Everything from the line containing "How to initiate" through the last line of the data below should be set down exactly, and nothing else.

------ GIVEN DATA ------

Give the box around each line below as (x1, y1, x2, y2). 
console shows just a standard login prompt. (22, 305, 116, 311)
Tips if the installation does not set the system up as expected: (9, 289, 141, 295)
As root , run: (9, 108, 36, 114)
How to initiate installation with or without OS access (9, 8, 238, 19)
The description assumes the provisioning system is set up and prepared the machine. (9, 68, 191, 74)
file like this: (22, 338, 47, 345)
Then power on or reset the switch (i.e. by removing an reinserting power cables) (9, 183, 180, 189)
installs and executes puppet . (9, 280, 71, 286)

------

■ SOLUTION FOR THIS PROBLEM
How to initiate installation with or without OS access (9, 8, 238, 19)
The description assumes the provisioning system is set up and prepared the machine. (9, 68, 191, 74)
file like this: (22, 338, 47, 345)
Then power on or reset the switch (i.e. by removing an reinserting power cables) (9, 183, 180, 189)
installs and executes puppet . (9, 280, 71, 286)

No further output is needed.